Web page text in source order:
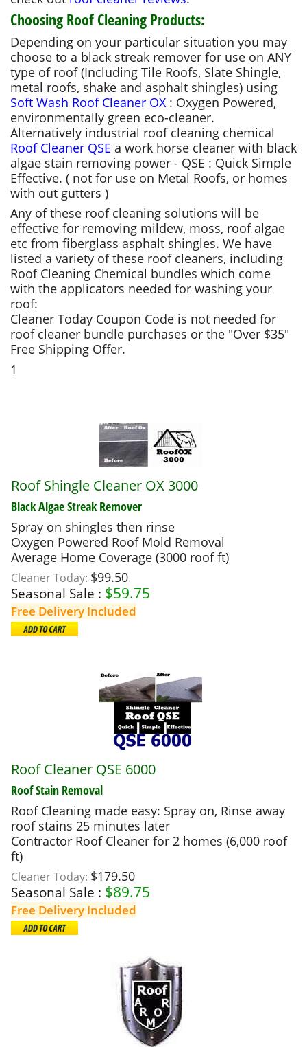
Choosing Roof Cleaning Products:
Depending on your particular situation you may
choose to a black streak remover for use on ANY
type of roof (Including Tile Roofs, Slate Shingle,
metal roofs, shake and asphalt shingles) using
Soft Wash Roof Cleaner OX : Oxygen Powered,
environmentally green eco-cleaner.
Alternatively industrial roof cleaning chemical
Roof Cleaner QSE a work horse cleaner with black
algae stain removing power - QSE : Quick Simple
Effective. ( not for use on Metal Roofs, or homes
with out gutters )
Any of these roof cleaning solutions will be
effective for removing mildew, moss, roof algae
etc from fiberglass asphalt shingles. We have
listed a variety of these roof cleaners, including
Roof Cleaning Chemical bundles which come
with the applicators needed for washing your
roof:
Cleaner Today Coupon Code is not needed for
roof cleaner bundle purchases or the "Over $35"
Free Shipping Offer.
1
Roof Shingle Cleaner OX 3000
Black Algae Streak Remover
Spray on shingles then rinse
Oxygen Powered Roof Mold Removal
Average Home Coverage (3000 roof ft)
Cleaner Today: $99.50
Seasonal Sale : $59.75
Free Delivery Included
Roof Cleaner QSE 6000
Roof Stain Removal
Roof Cleaning made easy: Spray on, Rinse away
roof stains 25 minutes later
Contractor Roof Cleaner for 2 homes (6,000 roof
ft)
Cleaner Today: $179.50
Seasonal Sale : $89.75
Free Delivery Included
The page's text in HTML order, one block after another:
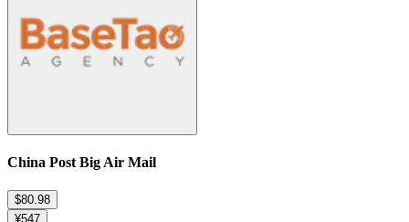
China Post Big Air Mail
$80.98
¥547
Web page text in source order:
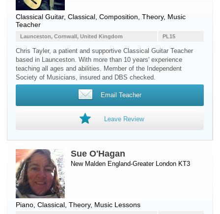
Classical Guitar, Classical, Composition, Theory, Music
Teacher
PL15
Launceston, Cornwall, United Kingdom
Chris Tayler, a patient and supportive Classical Guitar Teacher
based in Launceston. With more than 10 years' experience
teaching all ages and abilities. Member of the Independent
Society of Musicians, insured and DBS checked.
Email Teacher
Leave Review
Sue O'Hagan
New Malden England-Greater London KT3
Piano , Classical, Theory, Music Lessons
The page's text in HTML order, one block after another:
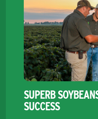
SUPERB
SUCCESS
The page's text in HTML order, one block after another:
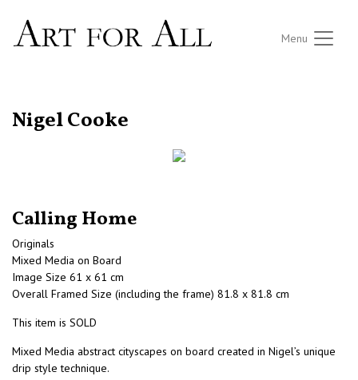
Menu
Nigel Cooke
Calling Home
Originals
Mixed Media on Board
Image Size 61 x 61 cm
Overall Framed Size (including the frame) 81.8 x 81.8 cm
This item is SOLD
Mixed Media abstract cityscapes on board created in Nigel’s unique
drip style technique.
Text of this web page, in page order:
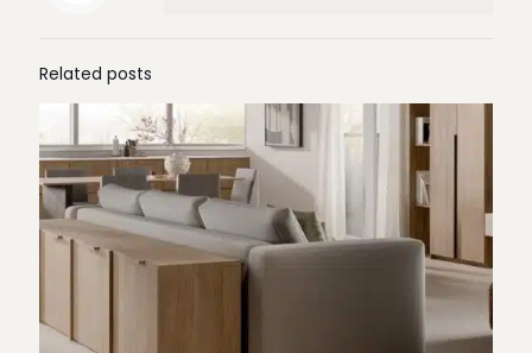
Related posts
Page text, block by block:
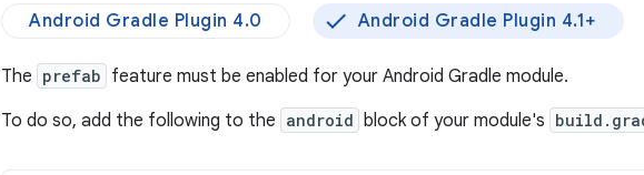
Android Gradle Plugin 4.0 Android Gradle Plugin 4.1+
The prefab feature must be enabled for your Android Gradle module.
To do so, add the following to the android block of your module's
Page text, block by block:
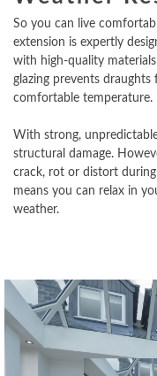
So you can live
extension is expertly
with high-quality
glazing prevents
comfortable temperature.
With strong,
structural damage.
crack, rot or distort
means you can relax in
weather.
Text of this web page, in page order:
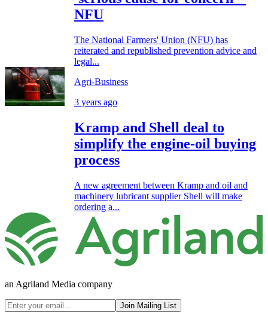
NFU
The National Farmers' Union (NFU) has
reiterated and republished prevention advice and
legal...
Agri-Business
3 years ago
Kramp and Shell deal to
simplify the engine-oil buying
process
A new agreement between Kramp and oil and
machinery lubricant supplier Shell will make
ordering a...
an Agriland Media company
Join Mailing List
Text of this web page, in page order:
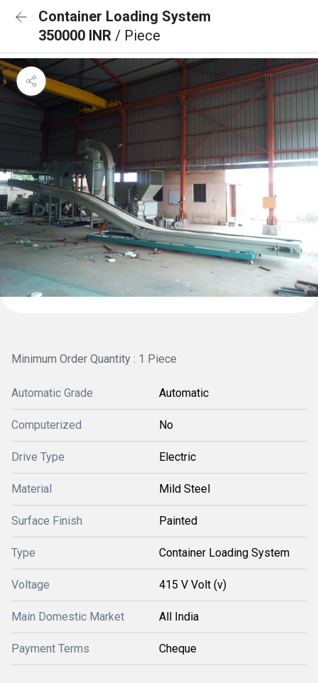
Container Loading System
350000 INR / Piece
Minimum Order Quantity : 1 Piece
Automatic Grade Automatic
Computerized No
Drive Type Electric
Material Mild Steel
Surface Finish Painted
Type Container Loading System
Voltage 415 V Volt (v)
Main Domestic Market All India
Payment Terms Cheque
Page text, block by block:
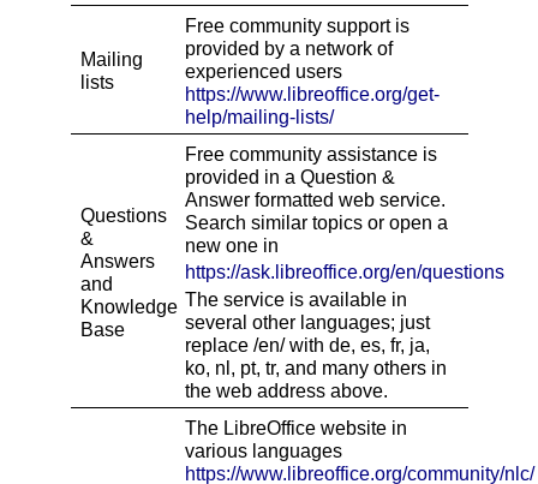
Mailing
lists
Free community support is
provided by a network of
experienced users
https://www.libreoffice.org/get-
help/mailing-lists/
Questions
&
Answers
and
Knowledge
Base
Free community assistance is
provided in a Question &
Answer formatted web service.
Search similar topics or open a
new one in
https://ask.libreoffice.org/en/questions
The service is available in
several other languages; just
replace /en/ with de, es, fr, ja,
ko, nl, pt, tr, and many others in
the web address above.
The LibreOffice website in
various languages
https://www.libreoffice.org/community/nlc/
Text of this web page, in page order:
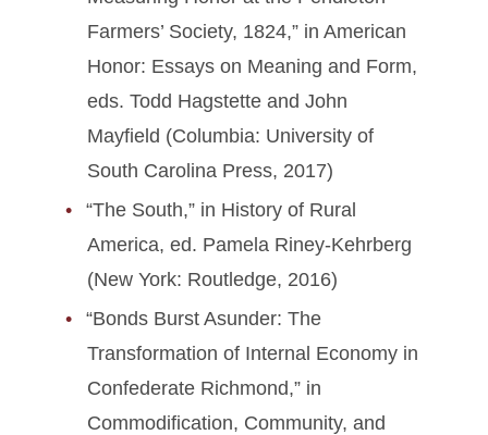
Farmers’ Society, 1824,” in American
Honor: Essays on Meaning and Form,
eds. Todd Hagstette and John
Mayfield (Columbia: University of
South Carolina Press, 2017)
“The South,” in History of Rural
America, ed. Pamela Riney-Kehrberg
(New York: Routledge, 2016)
“Bonds Burst Asunder: The
Transformation of Internal Economy in
Confederate Richmond,” in
Commodification, Community, and
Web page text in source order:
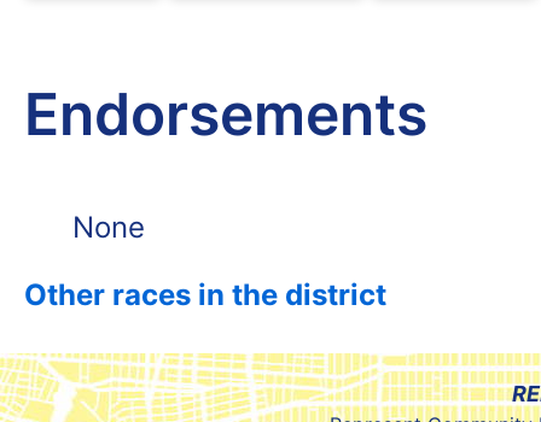
Endorsements
None
Other races in the district
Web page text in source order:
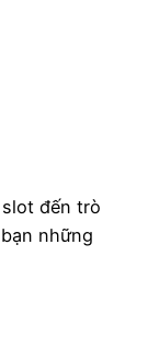
đến trò
những
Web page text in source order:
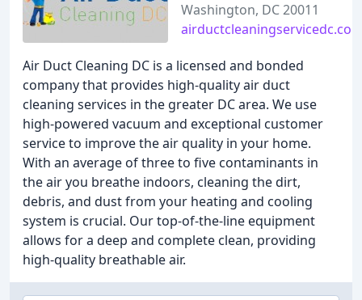
Washington, DC 20011
Air Duct Cleaning DC is a licensed and bonded
company that provides high-quality air duct
cleaning services in the greater DC area. We use
high-powered vacuum and exceptional customer
service to improve the air quality in your home.
With an average of three to five contaminants in
the air you breathe indoors, cleaning the dirt,
debris, and dust from your heating and cooling
system is crucial. Our top-of-the-line equipment
allows for a deep and complete clean, providing
high-quality breathable air.
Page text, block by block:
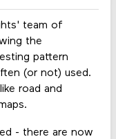
team of
the
pattern
(or not) used.
road and
- there are now
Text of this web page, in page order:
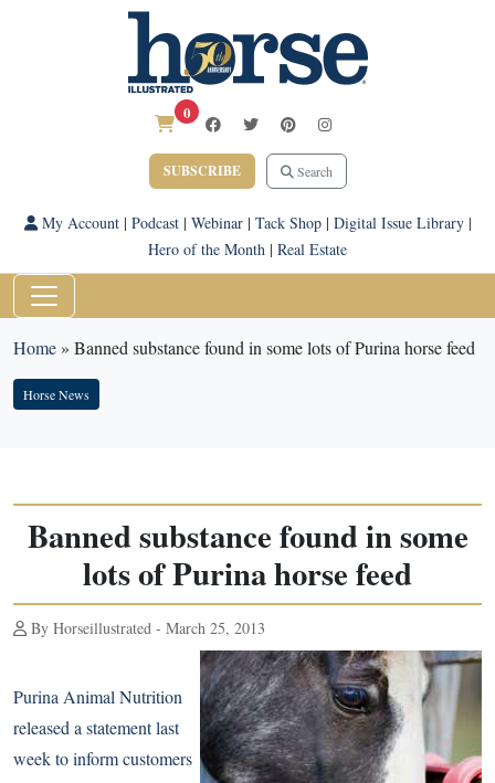
0
SUBSCRIBE Search
My Account| Podcast| Webinar| Tack Shop| Digital Issue Library|
Hero of the Month | Real Estate
Home» Banned substance found in some lots of Purina horse feed
Horse News
Banned substance found in some
lots of Purina horse feed
By Horseillustrated - March 25, 2013
Purina Animal Nutrition
released a statement last
week to inform customers
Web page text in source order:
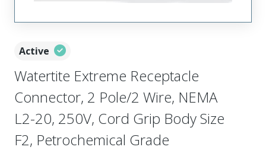
Active
Watertite Extreme Receptacle
Connector, 2 Pole/2 Wire, NEMA
L2-20, 250V, Cord Grip Body Size
F2, Petrochemical Grade
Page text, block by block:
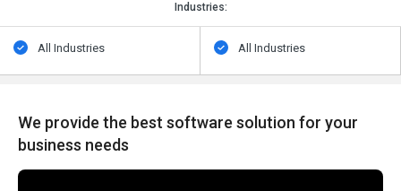
Industries:
All Industries All Industries
We provide the best software solution for your
business needs
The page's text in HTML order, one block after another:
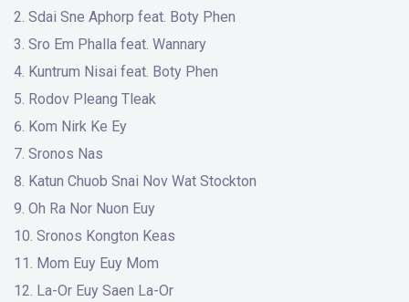
Sdai Sne Aphorp feat. Boty Phen
Sro Em Phalla feat. Wannary
Kuntrum Nisai feat. Boty Phen
Rodov Pleang Tleak
Kom Nirk Ke Ey
Sronos Nas
Katun Chuob Snai Nov Wat Stockton
Oh Ra Nor Nuon Euy
Sronos Kongton Keas
Mom Euy Euy Mom
La-Or Euy Saen La-Or
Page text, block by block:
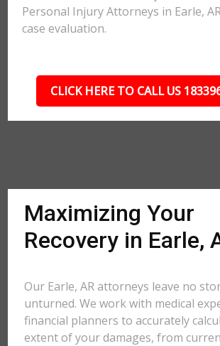
Personal Injury Attorneys in Earle,
case evaluation.
CLICK HERE TO CALL US
Maximizing Your
Recovery in Earle,
Our Earle, AR attorneys leave no
unturned. We work with medical
financial planners to accurately
extent of your damages, from
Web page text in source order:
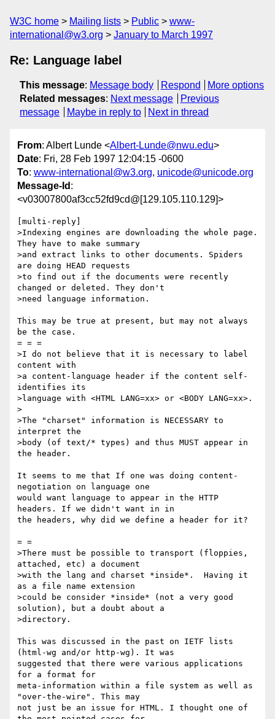
W3C home Mailing lists Public
www-
international@w3.org
January to March 1997
Re: Language label
This message: Message body Respond
More options
Related messages: Next message
Previous
message
Maybe in reply to Next in thread
From: Albert Lunde <Albert-Lunde@nwu.edu>
Date: Fri, 28 Feb 1997 12:04:15 -0600
To: www-international@w3.org, unicode@unicode.org
Message-Id :
<v03007800af3cc52fd9cd@[129.105.110.129]>
[multi-reply]
>Indexing engines are downloading the whole page.
They have to make summary
>and extract links to other documents. Spiders
are doing HEAD requests
>to find out if the documents were recently
changed or deleted. They don't
>need language information.
This may be true at present, but may not always
be the case.
= = =
>I do not believe that it is necessary to label
content with
>a content-language header if the content self-
identifies its
>language with <HTML LANG=xx> or <BODY LANG=xx>.
>
>The "charset" information is NECESSARY to
interpret the
>body (of text/* types) and thus MUST appear in
the header.
It seems to me that If one was doing content-
negotiation on language one
would want language to appear in the HTTP
headers. If we didn't want in in
the headers, why did we define a header for it?
= =
>There must be possible to transport (floppies,
attached, etc) a document
>with the lang and charset *inside*.  Having it
as a file name extension
>could be consider *inside* (not a very good
solution), but a doubt about a
>directory.
This was discussed in the past on IETF lists
(html-wg and/or http-wg). It was
suggested that there were various applications
for a format for
meta-information within a file system as well as
"over-the-wire". This may
not just be an issue for HTML. I thought one of
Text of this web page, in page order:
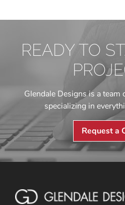
READY TO
Glendale Designs is a team
specializing in
Request a
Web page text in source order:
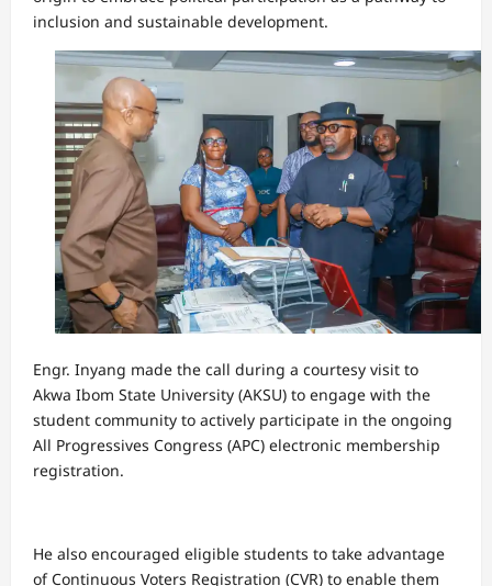
inclusion and sustainable development.
Engr. Inyang made the call during a courtesy visit to
Akwa Ibom State University (AKSU) to engage with the
student community to actively participate in the ongoing
All Progressives Congress (APC) electronic membership
registration.
He also encouraged eligible students to take advantage
of Continuous Voters Registration (CVR) to enable them
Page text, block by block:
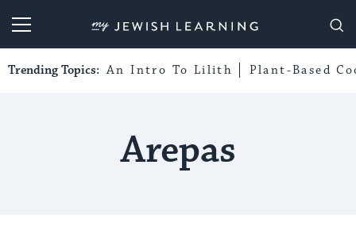
My Jewish Learning
Trending Topics: An Intro To Lilith Plant-Based
Arepas
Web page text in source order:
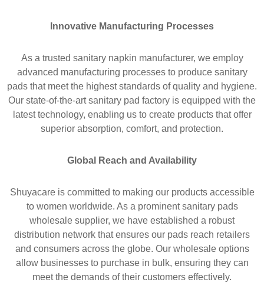
Innovative Manufacturing Processes
As a trusted sanitary napkin manufacturer, we employ
advanced manufacturing processes to produce sanitary
pads that meet the highest standards of quality and hygiene.
Our state-of-the-art sanitary pad factory is equipped with the
latest technology, enabling us to create products that offer
superior absorption, comfort, and protection.
Global Reach and Availability
Shuyacare is committed to making our products accessible
to women worldwide. As a prominent sanitary pads
wholesale supplier, we have established a robust
distribution network that ensures our pads reach retailers
and consumers across the globe. Our wholesale options
allow businesses to purchase in bulk, ensuring they can
meet the demands of their customers effectively.
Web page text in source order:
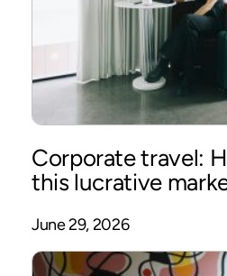
Corporate travel:
this lucrative
June 29, 2026
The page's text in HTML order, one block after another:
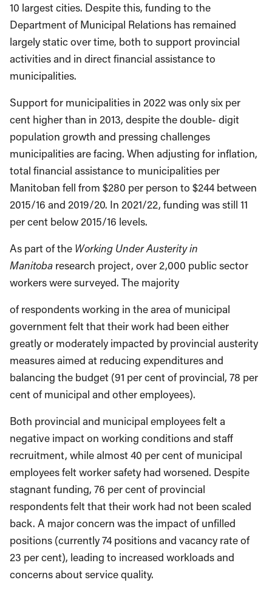
10 largest cities. Despite this, funding to the
Department of Municipal Relations has remained
largely static over time, both to support provincial
activities and in direct financial assistance to
municipalities.
Support for municipalities in 2022 was only six per
cent higher than in 2013, despite the double- digit
population growth and pressing challenges
municipalities are facing. When adjusting for inflation,
total financial assistance to municipalities per
Manitoban fell from $280 per person to $244 between
2015/16 and 2019/20. In 2021/22, funding was still 11
per cent below 2015/16 levels.
As part of the Working Under Austerity in
Manitoba research project, over 2,000 public sector
workers were surveyed. The majority
of respondents working in the area of municipal
government felt that their work had been either
greatly or moderately impacted by provincial austerity
measures aimed at reducing expenditures and
balancing the budget (91 per cent of provincial, 78 per
cent of municipal and other employees).
Both provincial and municipal employees felt a
negative impact on working conditions and staff
recruitment, while almost 40 per cent of municipal
employees felt worker safety had worsened. Despite
stagnant funding, 76 per cent of provincial
respondents felt that their work had not been scaled
back. A major concern was the impact of unfilled
positions (currently 74 positions and vacancy rate of
23 per cent), leading to increased workloads and
concerns about service quality.
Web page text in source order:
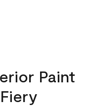
Paint
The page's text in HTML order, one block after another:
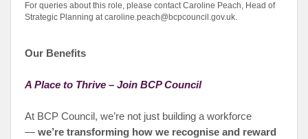
For queries about this role, please contact Caroline Peach, Head of
Strategic Planning at caroline.peach@bcpcouncil.gov.uk.
Our Benefits
A Place to Thrive – Join BCP Council
At BCP Council, we’re not just building a workforce
— we’re transforming how we recognise and reward
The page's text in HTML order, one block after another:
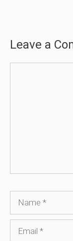
Leave a
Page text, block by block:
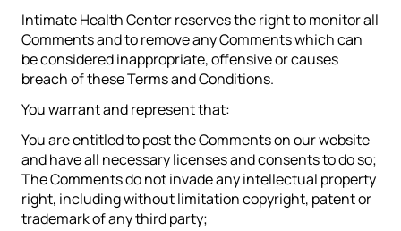
Intimate Health Center reserves the right to monitor all
Comments and to remove any Comments which can
be considered inappropriate, offensive or causes
breach of these Terms and Conditions.
You warrant and represent that:
You are entitled to post the Comments on our website
and have all necessary licenses and consents to do so;
The Comments do not invade any intellectual property
right, including without limitation copyright, patent or
trademark of any third party;
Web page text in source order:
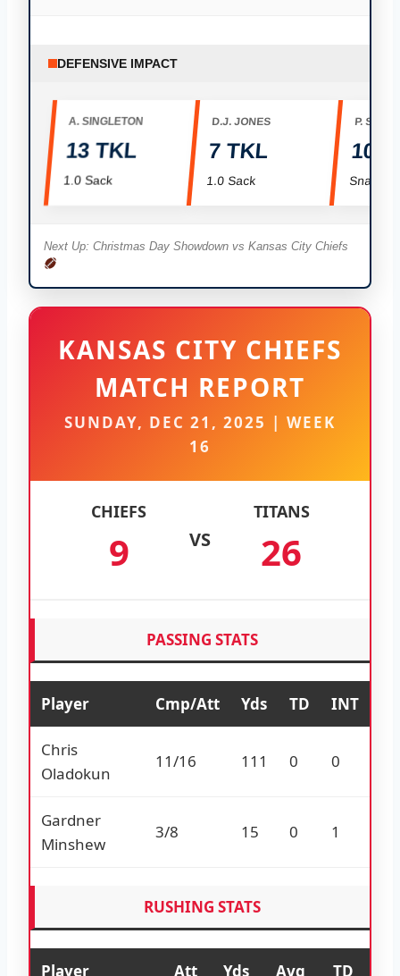
DEFENSIVE IMPACT
A. SINGLETON
13 TKL
1.0 Sack
D.J. JONES
7 TKL
1.0 Sack
P.
Snaps
Next Up: Christmas Day Showdown vs Kansas City Chiefs
KANSAS CITY CHIEFS
MATCH REPORT
SUNDAY, DEC 21, 2025 | WEEK
16
CHIEFS
9 VS
TITANS
26
PASSING STATS
Player Cmp/Att Yds TD INT
Chris
Oladokun
11/16 111 0 0
Gardner
Minshew
3/8 15 0 1
RUSHING STATS
Player Att Yds Avg TD
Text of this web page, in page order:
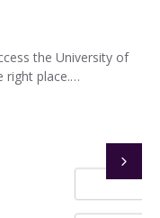
the University of
right place.…
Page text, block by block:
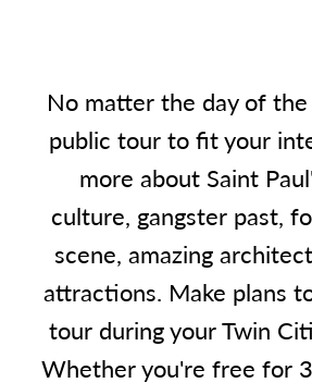
No matter the day of
public tour to fit your
more about Saint
culture, gangster past,
scene, amazing
attractions. Make plans
tour during your Twin
Whether you're free for
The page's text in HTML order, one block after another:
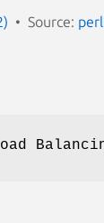
Source:
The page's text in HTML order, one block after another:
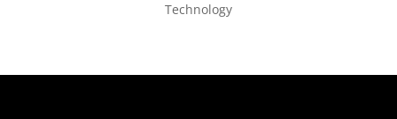
Technology
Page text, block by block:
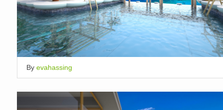
By evahassing
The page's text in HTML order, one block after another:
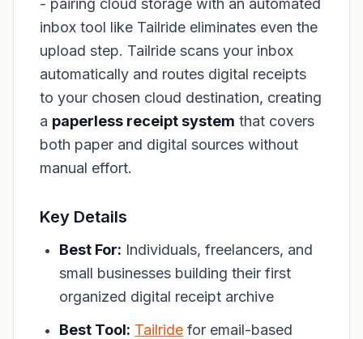
- pairing cloud storage with an automated
inbox tool like Tailride eliminates even the
upload step. Tailride scans your inbox
automatically and routes digital receipts
to your chosen cloud destination, creating
a paperless receipt system that covers
both paper and digital sources without
manual effort.
Key Details
Best For: Individuals, freelancers, and
small businesses building their first
organized digital receipt archive
Best Tool: Tailride for email-based

......

### Work instruction
All lines above from the one containing "- there are now" up to and including the one containing "By Horseillustrated - March 25, 2013" are to be set down exactly, and nothing else. Leave images out.

### Exercise result
- there are now
Text of this web page, in page order:
0
SUBSCRIBE Search
My Account| Podcast| Webinar| Tack Shop| Digital Issue Library|
Hero of the Month | Real Estate
Home» Banned substance found in some lots of Purina horse feed
Horse News
Banned substance found in some
lots of Purina horse feed
By Horseillustrated - March 25, 2013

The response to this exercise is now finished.